Falar de religião é falar de cultura, da vida de um povo, do que ele tem de mais profundo, do que o motiva para viver diante dos desafios da existência, isto é, o que dá sentido à sua existência. A religião é ao mesmo tempo um fenômeno humano e social. Ela existe desde que o ser humano existe. Não se pode encontrar a religião fora da vida e da comunidade humana. Ela é uma invenção humana. A religião é a tentativa do ser humano organizar a sua vida, já que essa está marcada pela desordem, desarmonia, conflitos, incertezas, medos, dúvidas e morte.

Todo povo tem religião. Toda cultura tem uma religião. Algumas sociedades humanas foram crescendo até produzir religiões ditas universais, isto é, que não se referem somente ao próprio grupo, mas que contemplam também outros grupos. A religião é um processo social que vai da etnia para a interretnia, de um grupo fechado para grupos cada vez mais abertos e mais amplos. Todas as religiões universais surgiram na Ásia: Budismo, Hinduísmo, Judaísmo, Cristianismo e Islã. Essas religiões marcaram profundamente a história da humanidade. O Cristianismo e o Islã desempenharam um papel fundamental na história da humanidade nos últimos séculos.

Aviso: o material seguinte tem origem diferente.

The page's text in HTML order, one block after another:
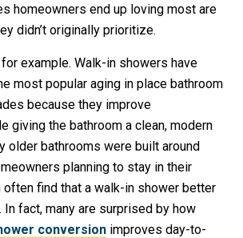
homeowners end up loving most are
didn’t originally prioritize.
example. Walk-in showers have
most popular aging in place bathroom
because they improve
giving the bathroom a clean, modern
older bathrooms were built around
planning to stay in their
find that a walk-in shower better
fact, many are surprised by how
conversion improves day-to-
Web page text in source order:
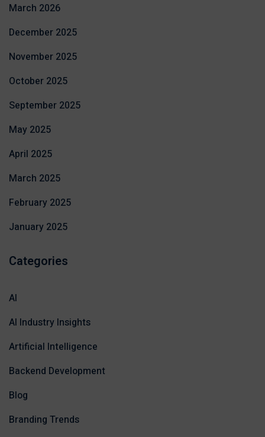
March 2026
December 2025
November 2025
October 2025
September 2025
May 2025
April 2025
March 2025
February 2025
January 2025
Categories
AI
AI Industry Insights
Artificial Intelligence
Backend Development
Blog
Branding Trends
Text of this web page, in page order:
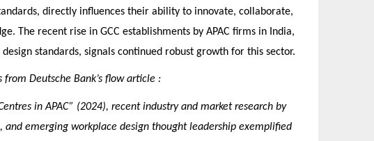
directly influences their ability to innovate, collaborate,
The recent rise in GCC establishments by APAC firms in India,
standards, signals continued robust growth for this sector.
from Deutsche Bank’s flow article :
in APAC” (2024), recent industry and market research by
and emerging workplace design thought leadership exemplified
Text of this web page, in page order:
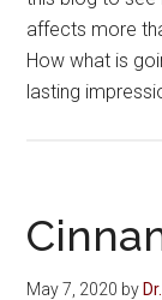
affects more
How what is
lasting
May 7, 2020 by
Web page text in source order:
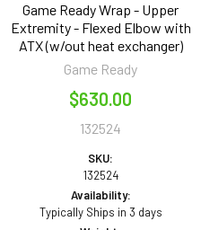
Game Ready Wrap - Upper
Extremity - Flexed Elbow with
ATX (w/out heat exchanger)
Game Ready
$630.00
132524
SKU:
132524
Availability:
Typically Ships in 3 days
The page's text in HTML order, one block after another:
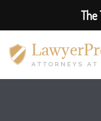
The
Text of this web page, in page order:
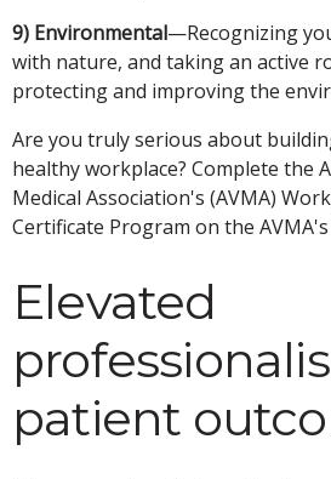
9) Environmental—Recognizing
with nature, and taking an active
protecting and improving the
Are you truly serious about
healthy workplace? Complete the
Medical Association's (AVMA)
Certificate Program on the
Elevated
patient
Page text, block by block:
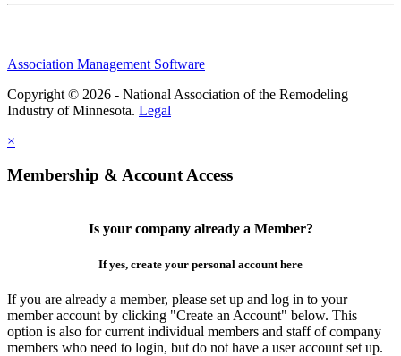
Association Management Software
Copyright © 2026 - National Association of the Remodeling
Industry of Minnesota. Legal
×
Membership & Account Access
Is your company already a Member?
If yes, create your personal account here
If you are already a member, please set up and log in to your
member account by clicking "Create an Account" below. This
option is also for current individual members and staff of company
members who need to login, but do not have a user account set up.
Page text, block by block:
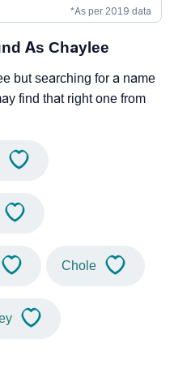
*As per 2019 data
As Chaylee
but searching for a name
find that right one from
Chole

O primeiro capítulo tratou do Cristianismo na África antiga, não de toda antiguidade africana, mas daquela desde que surgiu o Cristianismo (século I ao século XIX da Era Cristã). O Cristianismo surgiu na Palestina, no Oriente Médio, há vinte e um séculos, da pregação de Jesus de Nazaré sobre o Reino de Deus, marcado pela justiça, pela misericórdia, pelo amor e pela verdade, segundo os Evangelhos. Sua pregação era uma crítica ao Judaísmo, e por isso foi preso, julgado, condenado e assassinado. Apesar de sua ausência física, os seus discípulos deram continuidade à mensagem. Nos primeiros anos, essa nova religião circulou somente na Palestina e nos povoados vizinhos. Quatro elementos foram decisivos para a expansão do movimento de Jesus fora da Palestina: o mandato missionário (Mateus 28,16-20), a missão de Paulo entre os gentios, a força do Espírito Santo que tiveram no Pentecostes e a destruição do Templo de Jerusalém em 70, pelo imperador romano Tito. Com a destruição completa do Templo, muitos judeus e os seguidores de Jesus fugiram da Palestina e se espalharam primeiro pelo Oriente Médio e depois nas regiões mais distantes.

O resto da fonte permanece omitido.